When determining protein requirements for athletes, it's important to look at the olympic athlete's overall eating pattern. Olympic athletes who consume adequate carbohydrates and fat end up using less protein for energy than those who consume a higher amount of protein. This means that protein can go toward building and maintaining lean body mass. Athletes need to ensure that they also are meeting needs for carbs and fat, not just protein.


Swim bike run

Muscle growth happens only when exercise and nutrition are combined.

For example, research has shown that timing of protein intake plays a role. Eating high-quality protein (such as meat, fish, eggs, dairy or soy) within two hours after exercise — either by itself or with a carbohydrate — enhances muscle repair and growth.

Duration and intensity of the activity also are factors when it comes to protein needs.

Energy and protein needs vary depending on whether olympic athletes are in training or competing, if they are experienced olympians, are engaged in high frequency intensity training or involved in new training programs.

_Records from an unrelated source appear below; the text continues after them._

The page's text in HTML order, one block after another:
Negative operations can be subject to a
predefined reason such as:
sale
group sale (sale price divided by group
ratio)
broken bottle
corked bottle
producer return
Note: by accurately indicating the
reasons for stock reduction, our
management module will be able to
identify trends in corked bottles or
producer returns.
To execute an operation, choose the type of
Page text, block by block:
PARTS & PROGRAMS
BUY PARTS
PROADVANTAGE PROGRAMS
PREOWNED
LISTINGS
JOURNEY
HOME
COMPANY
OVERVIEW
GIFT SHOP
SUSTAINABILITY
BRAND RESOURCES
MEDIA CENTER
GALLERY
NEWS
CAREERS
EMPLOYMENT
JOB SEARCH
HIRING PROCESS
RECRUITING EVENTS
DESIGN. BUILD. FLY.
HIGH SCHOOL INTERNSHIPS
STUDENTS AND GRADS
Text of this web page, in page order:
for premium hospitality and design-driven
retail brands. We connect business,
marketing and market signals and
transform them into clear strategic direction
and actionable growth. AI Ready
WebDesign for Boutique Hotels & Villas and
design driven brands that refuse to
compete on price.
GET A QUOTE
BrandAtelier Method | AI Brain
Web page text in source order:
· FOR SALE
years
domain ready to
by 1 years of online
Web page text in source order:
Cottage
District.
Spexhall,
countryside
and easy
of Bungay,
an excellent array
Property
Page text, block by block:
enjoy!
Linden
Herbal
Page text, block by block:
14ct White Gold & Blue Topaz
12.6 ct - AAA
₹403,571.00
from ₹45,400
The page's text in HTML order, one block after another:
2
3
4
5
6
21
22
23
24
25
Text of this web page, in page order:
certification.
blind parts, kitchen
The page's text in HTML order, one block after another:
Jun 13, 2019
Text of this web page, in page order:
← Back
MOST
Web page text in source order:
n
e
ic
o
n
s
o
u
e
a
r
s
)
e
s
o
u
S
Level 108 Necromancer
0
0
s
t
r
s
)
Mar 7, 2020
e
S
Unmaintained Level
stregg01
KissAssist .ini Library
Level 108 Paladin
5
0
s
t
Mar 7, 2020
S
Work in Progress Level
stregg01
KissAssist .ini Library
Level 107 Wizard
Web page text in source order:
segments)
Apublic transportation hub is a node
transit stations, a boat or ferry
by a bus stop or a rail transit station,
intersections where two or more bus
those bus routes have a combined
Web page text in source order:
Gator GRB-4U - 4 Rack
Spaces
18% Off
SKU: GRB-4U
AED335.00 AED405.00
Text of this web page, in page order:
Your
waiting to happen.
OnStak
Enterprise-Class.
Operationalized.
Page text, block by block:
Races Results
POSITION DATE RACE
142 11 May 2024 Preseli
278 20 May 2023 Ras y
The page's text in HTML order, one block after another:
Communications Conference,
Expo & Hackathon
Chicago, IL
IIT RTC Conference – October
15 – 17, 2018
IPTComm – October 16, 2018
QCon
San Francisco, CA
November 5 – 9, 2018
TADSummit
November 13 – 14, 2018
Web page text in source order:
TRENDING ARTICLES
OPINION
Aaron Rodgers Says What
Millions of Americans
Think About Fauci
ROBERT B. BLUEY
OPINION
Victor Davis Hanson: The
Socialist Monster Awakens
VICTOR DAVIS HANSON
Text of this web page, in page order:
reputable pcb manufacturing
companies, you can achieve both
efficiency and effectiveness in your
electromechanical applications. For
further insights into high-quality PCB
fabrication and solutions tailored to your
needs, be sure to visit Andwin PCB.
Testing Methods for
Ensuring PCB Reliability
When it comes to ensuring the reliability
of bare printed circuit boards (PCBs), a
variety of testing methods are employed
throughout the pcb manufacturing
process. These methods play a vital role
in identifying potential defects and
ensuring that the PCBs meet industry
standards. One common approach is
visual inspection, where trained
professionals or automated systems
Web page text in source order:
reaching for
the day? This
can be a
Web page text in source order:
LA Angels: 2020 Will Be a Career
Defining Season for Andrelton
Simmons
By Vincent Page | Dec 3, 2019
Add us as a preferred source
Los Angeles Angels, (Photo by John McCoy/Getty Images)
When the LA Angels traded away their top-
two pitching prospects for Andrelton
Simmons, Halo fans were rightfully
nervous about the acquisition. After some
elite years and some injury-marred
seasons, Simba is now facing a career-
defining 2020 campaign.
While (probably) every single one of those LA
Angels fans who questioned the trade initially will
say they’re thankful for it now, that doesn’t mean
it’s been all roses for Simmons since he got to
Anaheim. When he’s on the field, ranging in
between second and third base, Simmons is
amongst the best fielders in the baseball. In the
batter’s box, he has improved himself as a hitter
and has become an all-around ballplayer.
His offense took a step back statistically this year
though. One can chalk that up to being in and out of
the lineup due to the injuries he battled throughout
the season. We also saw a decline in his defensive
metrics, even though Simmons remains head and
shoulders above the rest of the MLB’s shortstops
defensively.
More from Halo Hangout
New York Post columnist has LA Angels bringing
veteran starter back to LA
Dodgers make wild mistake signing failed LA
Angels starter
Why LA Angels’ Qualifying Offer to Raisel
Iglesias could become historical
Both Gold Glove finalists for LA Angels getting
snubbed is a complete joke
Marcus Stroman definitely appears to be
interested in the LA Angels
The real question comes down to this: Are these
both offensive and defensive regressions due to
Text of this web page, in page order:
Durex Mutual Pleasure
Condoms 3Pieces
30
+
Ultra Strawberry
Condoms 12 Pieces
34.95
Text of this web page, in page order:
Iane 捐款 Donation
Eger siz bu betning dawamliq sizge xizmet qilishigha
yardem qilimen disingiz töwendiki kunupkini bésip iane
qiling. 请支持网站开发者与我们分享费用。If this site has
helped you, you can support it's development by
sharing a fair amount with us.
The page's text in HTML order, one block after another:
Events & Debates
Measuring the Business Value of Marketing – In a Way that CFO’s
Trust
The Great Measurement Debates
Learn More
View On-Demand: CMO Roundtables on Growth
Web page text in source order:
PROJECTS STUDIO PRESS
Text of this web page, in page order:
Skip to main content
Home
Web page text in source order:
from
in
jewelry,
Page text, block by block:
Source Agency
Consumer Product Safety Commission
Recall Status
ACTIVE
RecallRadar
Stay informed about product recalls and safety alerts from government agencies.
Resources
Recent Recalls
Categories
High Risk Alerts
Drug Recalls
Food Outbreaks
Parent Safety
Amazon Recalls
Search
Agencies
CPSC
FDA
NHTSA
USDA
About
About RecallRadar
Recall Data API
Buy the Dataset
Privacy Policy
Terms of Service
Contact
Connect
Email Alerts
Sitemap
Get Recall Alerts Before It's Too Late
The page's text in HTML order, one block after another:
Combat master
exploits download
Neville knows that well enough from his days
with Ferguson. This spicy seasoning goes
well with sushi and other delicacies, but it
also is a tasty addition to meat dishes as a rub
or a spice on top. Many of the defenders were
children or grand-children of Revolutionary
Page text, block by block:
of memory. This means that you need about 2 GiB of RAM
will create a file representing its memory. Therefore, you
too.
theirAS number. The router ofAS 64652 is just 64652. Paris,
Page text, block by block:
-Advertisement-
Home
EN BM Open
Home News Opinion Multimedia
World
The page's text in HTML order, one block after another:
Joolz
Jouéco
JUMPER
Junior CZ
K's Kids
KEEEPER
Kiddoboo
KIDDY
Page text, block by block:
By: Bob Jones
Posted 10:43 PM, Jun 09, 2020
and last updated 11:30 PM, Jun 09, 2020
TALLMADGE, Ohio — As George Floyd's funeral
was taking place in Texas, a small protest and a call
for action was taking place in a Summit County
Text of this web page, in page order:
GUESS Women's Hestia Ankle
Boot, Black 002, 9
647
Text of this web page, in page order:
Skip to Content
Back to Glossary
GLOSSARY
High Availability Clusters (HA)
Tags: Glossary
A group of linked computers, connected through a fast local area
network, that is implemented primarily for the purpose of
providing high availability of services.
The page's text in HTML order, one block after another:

While olympic athletes' protein needs are greater than that of non-athletes, they're not as high as commonly perceived. The Academy of Nutrition and Dietetics, Dietitian's of Canada and the American College of Sports Medicine recommend 1.2 to 2.0 grams of protein per kilogram of body weight per day for athletes, depending on training. Protein intake should be spaced throughout the day and after workouts.

Are Powders and Supplements Needed?

Most olympic athletes can get the recommended amount of protein through food alone, without the use of supplements. Protein powders and supplements are great for convenience, but are not necessary, even for elite athletic performance. For example, protein powders can be useful when athletes and olympians need immediate protein right after a workout and don't have time for a meal.